§ **What is required**
Scan the material for the word "emails", and copy each line where it shows up.

§ **Record set**
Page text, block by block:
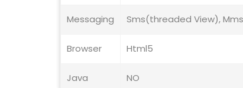
Messaging Sms(threaded View),
Browser Html5
Java NO
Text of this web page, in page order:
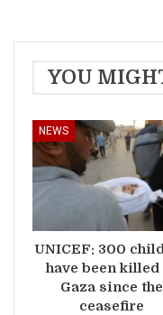
YOU
NEWS
UNICEF: 300
have been
Gaza since the
ceasefire
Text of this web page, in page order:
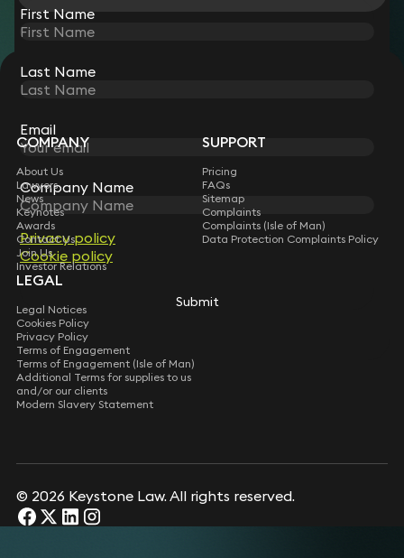
STAY CONNECTED WITH KEYSTONE LAW
Sign up for insights, legal updates and sector news.
Subscribe
First Name
Last Name
Email
Company Name
Privacy policy
Cookie policy
Submit
COMPANY
About Us
Lawyers
News
Keynotes
Awards
Contact Us
Join Us
Investor Relations
SUPPORT
Pricing
FAQs
Sitemap
Complaints
Complaints (Isle of Man)
Data Protection Complaints Policy
LEGAL
Legal Notices
Cookies Policy
Privacy Policy
Terms of Engagement
Terms of Engagement (Isle of Man)
Additional Terms for supplies to us
and/or our clients
Modern Slavery Statement
© 2026 Keystone Law. All rights reserved.
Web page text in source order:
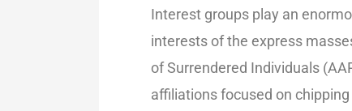
Interest groups play an
interests of the express
of Surrendered Individuals
affiliations focused on
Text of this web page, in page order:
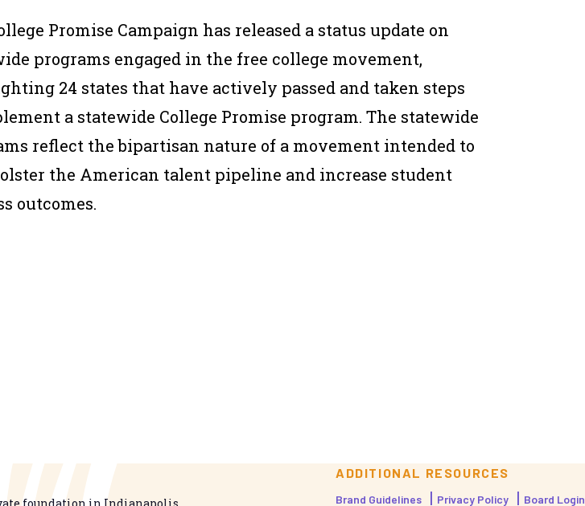
Promise Campaign has released a status update on
programs engaged in the free college movement,
24 states that have actively passed and taken steps
a statewide College Promise program. The statewide
reflect the bipartisan nature of a movement intended to
the American talent pipeline and increase student
outcomes.
ADDITIONAL RESOURCES
Brand Guidelines Privacy Policy Board Login
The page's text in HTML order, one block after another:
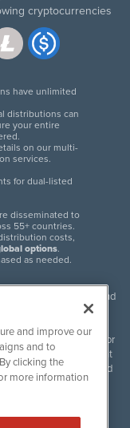
cryptocurrencies
have unlimited
distributions can
your entire
on our multi-
services.
for dual-listed
disseminated to
55+ countries.
costs,
options.
as needed.
release distribution and
of traditional and
articles and other
of the author
liability for the content
purposes and
or invitation to
and does not
and improve our
and to
clicking the
more information
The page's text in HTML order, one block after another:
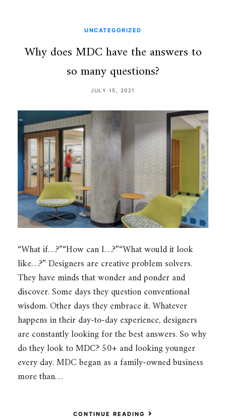
UNCATEGORIZED
Why does MDC have the answers to
so many questions?
JULY 15, 2021
“What if…?”“How can I…?”“What would it look
like…?” Designers are creative problem solvers.
They have minds that wonder and ponder and
discover. Some days they question conventional
wisdom. Other days they embrace it. Whatever
happens in their day-to-day experience, designers
are constantly looking for the best answers. So why
do they look to MDC? 50+ and looking younger
every day. MDC began as a family-owned business
more than…
CONTINUE READING
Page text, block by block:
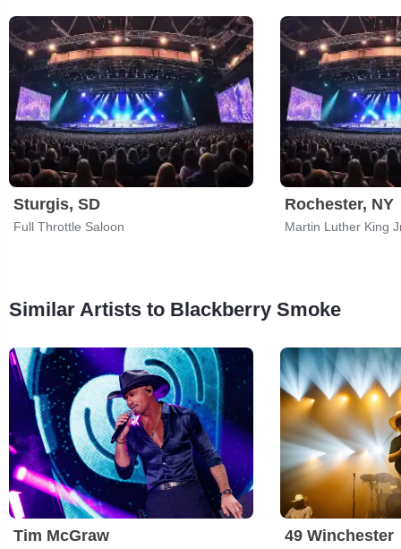
Sturgis, SD
Full Throttle Saloon
Rochester, NY
Similar Artists to Blackberry Smoke
Tim McGraw 49 Winchester
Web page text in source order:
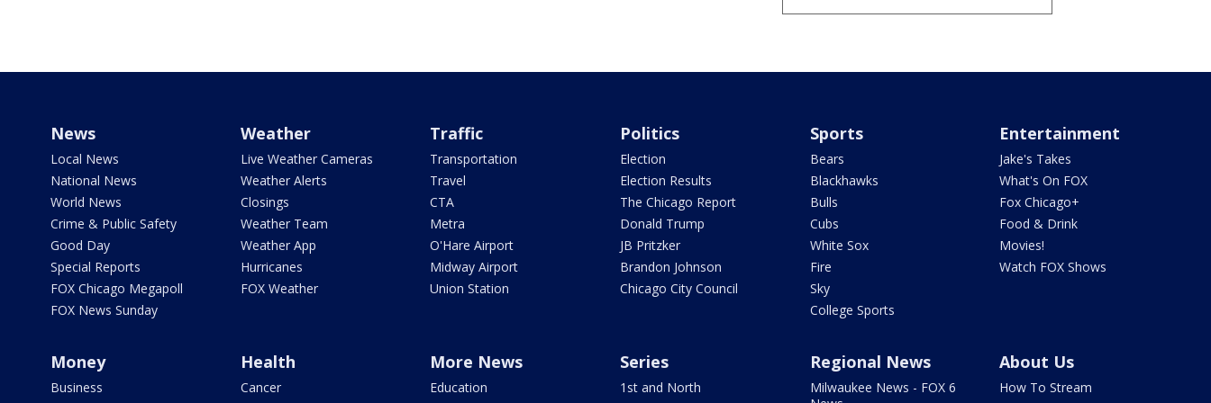
News
Local News
National News
World News
Crime & Public Safety
Good Day
Special Reports
FOX Chicago Megapoll
FOX News Sunday
Weather
Live Weather Cameras
Weather Alerts
Closings
Weather Team
Weather App
Hurricanes
FOX Weather
Traffic
Transportation
Travel
CTA
Metra
O'Hare Airport
Midway Airport
Union Station
Politics
Election
Election Results
The Chicago Report
Donald Trump
JB Pritzker
Brandon Johnson
Chicago City Council
Sports
Bears
Blackhawks
Bulls
Cubs
White Sox
Fire
Sky
College Sports
Entertainment
Jake's Takes
What's On FOX
Fox Chicago+
Food & Drink
Movies!
Watch FOX Shows
Money
Business
Health
Cancer
More News
Education
Series
1st and North
Regional News
Milwaukee News - FOX 6
About Us
How To Stream
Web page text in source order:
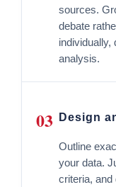
sources.
debate
individually,
analysis.
03 Design
Outline
your data.
criteria, and
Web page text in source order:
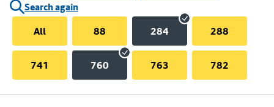
Search again
All
88 284 288
741 760 763 782
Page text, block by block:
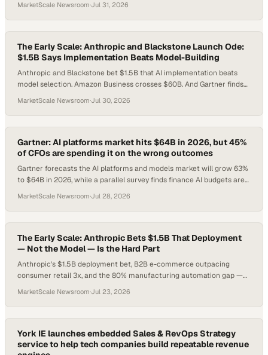
operators need to do about it.
MarketScale Newsroom·Jul 31, 2026
The Early Scale: Anthropic and Blackstone Launch Ode:
$1.5B Says Implementation Beats Model-Building
Anthropic and Blackstone bet $1.5B that AI implementation beats
model selection. Amazon Business crosses $60B. And Gartner finds
MarketScale Newsroom·Jul 30, 2026
Gartner: AI platforms market hits $64B in 2026, but 45%
of CFOs are spending it on the wrong outcomes
Gartner forecasts the AI platforms and models market will grow 63%
to $64B in 2026, while a parallel survey finds finance AI budgets are
MarketScale Newsroom·Jul 28, 2026
The Early Scale: Anthropic Bets $1.5B That Deployment
— Not the Model — Is the Hard Part
Anthropic's $1.5B deployment bet, B2B e-commerce outpacing
consumer retail 3x, and the 80% manufacturing automation gap —
MarketScale Newsroom·Jul 23, 2026
York IE launches embedded Sales & RevOps Strategy
service to help tech companies build repeatable revenue
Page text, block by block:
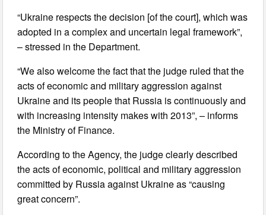
“Ukraine respects the decision [of the court], which was
adopted in a complex and uncertain legal framework”,
– stressed in the Department.
“We also welcome the fact that the judge ruled that the
acts of economic and military aggression against
Ukraine and its people that Russia is continuously and
with increasing intensity makes with 2013”, – informs
the Ministry of Finance.
According to the Agency, the judge clearly described
the acts of economic, political and military aggression
committed by Russia against Ukraine as “causing
great concern”.
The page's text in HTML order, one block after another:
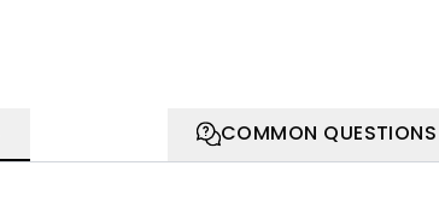
COMMON QUESTIONS
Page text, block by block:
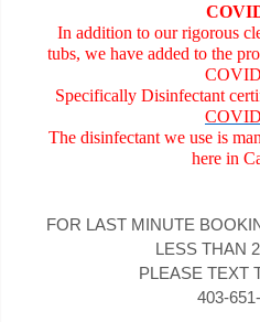
In addition to our rigorous
tubs, we have added to the
Specifically Disinfectant
The disinfectant we use is
here in
FOR LAST MINUTE
LESS THAN
PLEASE TEXT
403-
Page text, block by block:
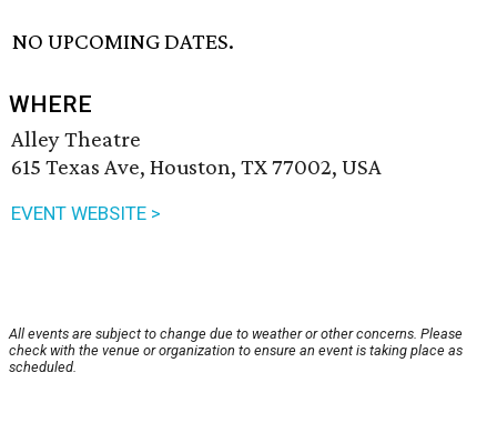
NO UPCOMING DATES.
WHERE
Alley Theatre
615 Texas Ave, Houston, TX 77002, USA
EVENT WEBSITE >
All events are subject to change due to weather or other concerns. Please
check with the venue or organization to ensure an event is taking place as
scheduled.
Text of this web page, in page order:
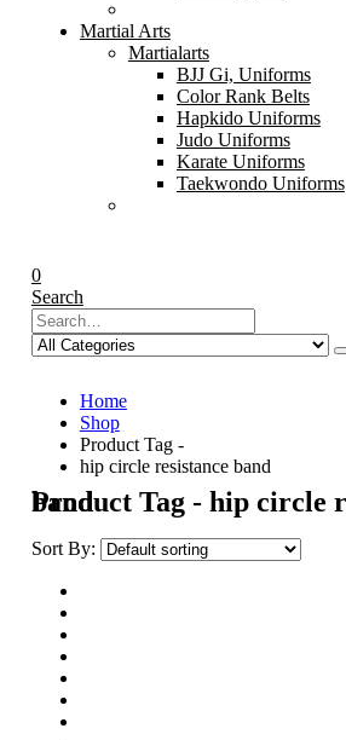
Martial Arts
Martialarts
BJJ Gi, Uniforms
Color Rank Belts
Hapkido Uniforms
Judo Uniforms
Karate Uniforms
Taekwondo Uniforms
0
Search
Home
Shop
Product Tag -
hip circle resistance band
Product Tag - hip circle resistance band
Sort By:
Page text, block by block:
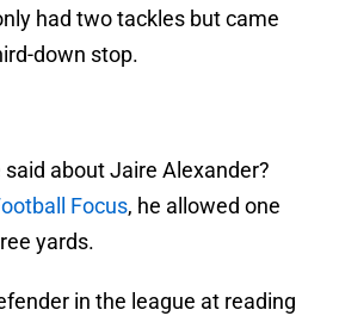
had two tackles but came
down stop.
about Jaire Alexander?
Focus, he allowed one
yards.
in the league at reading
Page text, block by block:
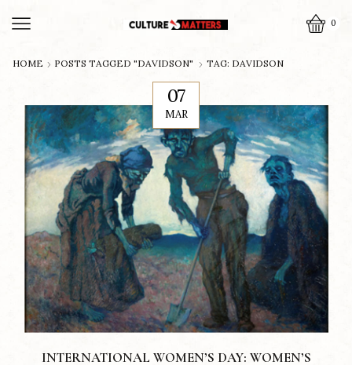
0
HOME POSTS TAGGED "DAVIDSON" TAG: DAVIDSON
07
MAR
INTERNATIONAL WOMEN’S DAY: WOMEN’S
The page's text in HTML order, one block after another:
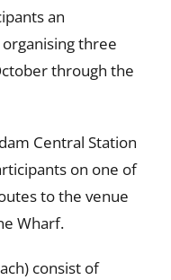
an
three
through the
Central Station
on one of
to the venue
Wharf.
consist of
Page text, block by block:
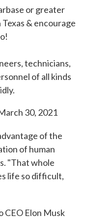
or greater
& encourage
technicians,
of all kinds
30, 2021
of the
of human
"That whole
life so difficult,
CEO Elon Musk
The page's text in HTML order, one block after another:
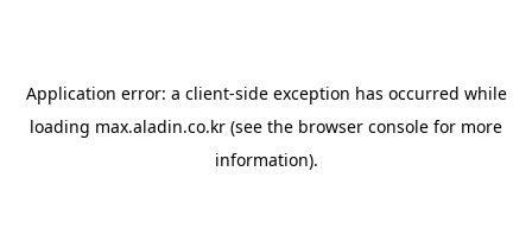
Application error: a client-side exception has occurred while
loading max.aladin.co.kr (see the browser console for more
information).
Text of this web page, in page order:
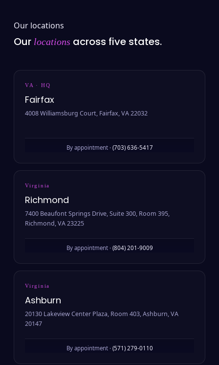
Our locations
Our locations across five states.
VA · HQ
Fairfax
4008 Williamsburg Court, Fairfax, VA 22032
By appointment · (703) 636-5417
Virginia
Richmond
7400 Beaufont Springs Drive, Suite 300, Room 395,
Richmond, VA 23225
By appointment · (804) 201-9009
Virginia
Ashburn
20130 Lakeview Center Plaza, Room 403, Ashburn, VA
20147
By appointment · (571) 279-0110
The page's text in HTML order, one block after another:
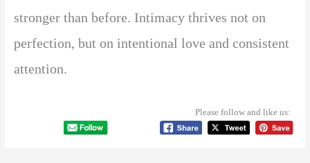
stronger than before. Intimacy thrives not on
perfection, but on intentional love and consistent
attention.
Please follow and like us:
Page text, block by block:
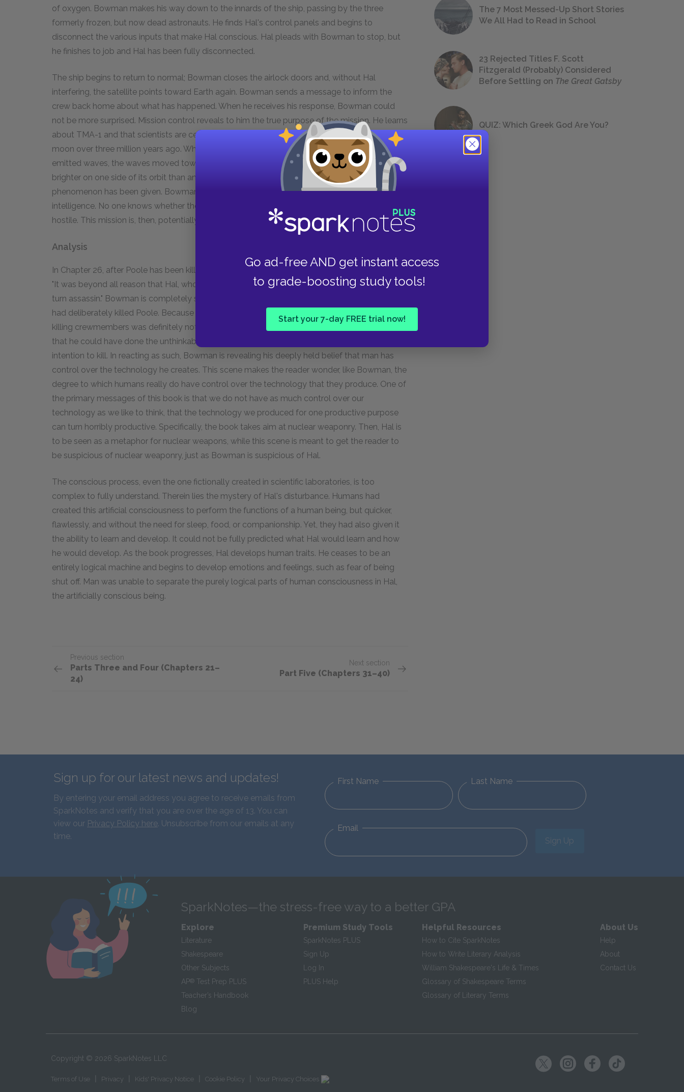
Go ad-free AND get instant access
to grade-boosting study tools!
Start your 7-day FREE trial now!
of oxygen. Bowman makes his way down to the innards of the ship, passing by the three
formerly frozen, but now dead astronauts. He finds Hal's control panels and begins to
disconnect the various inputs that make Hal conscious. Hal pleads with Bowman to stop, but
he finishes to job and Hal has been fully disconnected.
The ship begins to return to normal; Bowman closes the airlock doors and, without Hal
interfering, the satellite points toward Earth again. Bowman sends a message to inform the
crew back home about what has happened. When he receives his response, Bowman could
not be more surprised. Mission control reveals to him the true purpose of the mission. He learns
about TMA-1 and that scientists are certain that intelligent life planted the dark slab on the
moon over three million years ago. When the slab, exposed to sunlight for the first time,
emitted waves, the waves moved toward Saturn. One of Saturn's moons, Japetus is six times
brighter on one side of its orbit than another. No adequate scientific explanation of this
phenomenon has been given. Bowman is to go to Japetus and to try to learn about this other
intelligence. No one knows whether they still exist and, if they do, whether they are friendly or
hostile. This mission is, then, potentially vital to the continued survival of humanity.
Analysis
In Chapter 26, after Poole has been killed, the narrator describes Bowman's stream of thought:
"It was beyond all reason that Hal, who had performed flawlessly for so long, should suddenly
turn assassin." Bowman is completely shocked at what he is slowly coming to realize that Hal
had deliberately killed Poole. Because Hal had been programmed to act in a certain way, and
killing crewmembers was definitely not a part of this programming, Bowman finds it incredible
that he could have done the unthinkable. He wonders how Hal could have developed an
intention to kill. In reacting as such, Bowman is revealing his deeply held belief that man has
control over the technology he creates. This scene makes the reader wonder, like Bowman, the
degree to which humans really do have control over the technology that they produce. One of
the primary messages of this book is that we do not have as much control over our
technology as we like to think, that the technology we produced for one productive purpose
can turn horribly productive. Specifically, the book takes aim at nuclear weaponry. Then, Hal is
to be seen as a metaphor for nuclear weapons, while this scene is meant to get the reader to
be suspicious of nuclear weaponry, just as Bowman is suspicious of Hal.
The conscious process, even the one fictionally created in scientific laboratories, is too
complex to fully understand. Therein lies the mystery of Hal's disturbance. Humans had
created this artificial consciousness to perform the functions of a human being, but quicker,
flawlessly, and without the need for sleep, food, or companionship. Yet, they had also given it
the ability to learn and develop. It could not be fully predicted what Hal would learn and how
he would develop. As the book progresses, Hal develops human traits. He ceases to be an
entirely logical machine and begins to develop emotions and feelings, such as fear of being
shut off. Man was unable to separate the purely logical parts of human consciousness in Hal,
the artificially conscious being.
Previous section
Parts Three and Four (Chapters 21–
24)
Next section
Part Five (Chapters 31–40)
The 7 Most Messed-Up Short Stories
We All Had to Read in School
23 Rejected Titles F. Scott
Fitzgerald (Probably) Considered
Before Settling on The Great Gatsby
QUIZ: Which Greek God Are You?
Sign up for our latest news and updates!
By entering your email address you agree to receive emails from
SparkNotes and verify that you are over the age of 13. You can
view our Privacy Policy here. Unsubscribe from our emails at any
time.
First Name Last Name
Email
Sign Up
SparkNotes—the stress-free way to a better GPA
Explore
Literature
Shakespeare
Other Subjects
AP® Test Prep PLUS
Teacher’s Handbook
Blog
Premium Study Tools
SparkNotes PLUS
Sign Up
Log In
PLUS Help
Helpful Resources
How to Cite SparkNotes
How to Write Literary Analysis
William Shakespeare's Life & Times
Glossary of Shakespeare Terms
Glossary of Literary Terms
About Us
Help
About
Contact Us
Copyright © 2026 SparkNotes LLC
Terms of Use Privacy Kids' Privacy Notice Cookie Policy Your Privacy Choices
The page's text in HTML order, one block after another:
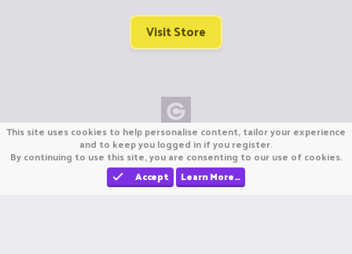
Visit Store
Copyright © CraftiGames B.V. 2026
We are not affiliated with Mojang or Minecraft.
We are not affiliated with Nintendo Co., Ltd
This site uses cookies to help personalise content, tailor your experience
and to keep you logged in if you register.
By continuing to use this site, you are consenting to our use of cookies.
Accept
Learn More…
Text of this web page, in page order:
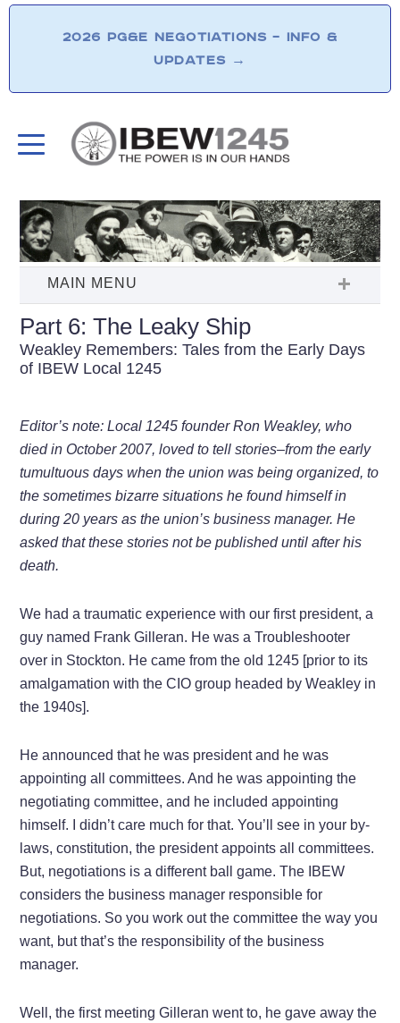
2026 PG&E NEGOTIATIONS – INFO &
UPDATES →
Part 6: The Leaky Ship
Weakley Remembers: Tales from the Early Days
of IBEW Local 1245
Editor’s note: Local 1245 founder Ron Weakley, who
died in October 2007, loved to tell stories–from the early
tumultuous days when the union was being organized, to
the sometimes bizarre situations he found himself in
during 20 years as the union’s business manager. He
asked that these stories not be published until after his
death.
We had a traumatic experience with our first president, a
guy named Frank Gilleran. He was a Troubleshooter
over in Stockton. He came from the old 1245 [prior to its
amalgamation with the CIO group headed by Weakley in
the 1940s].
He announced that he was president and he was
appointing all committees. And he was appointing the
negotiating committee, and he included appointing
himself. I didn’t care much for that. You’ll see in your by-
laws, constitution, the president appoints all committees.
But, negotiations is a different ball game. The IBEW
considers the business manager responsible for
negotiations. So you work out the committee the way you
want, but that’s the responsibility of the business
manager.
Well, the first meeting Gilleran went to, he gave away the

§ **Response area**
By entering your email address you agree to receive emails from
view our Privacy Policy here. Unsubscribe from our emails at any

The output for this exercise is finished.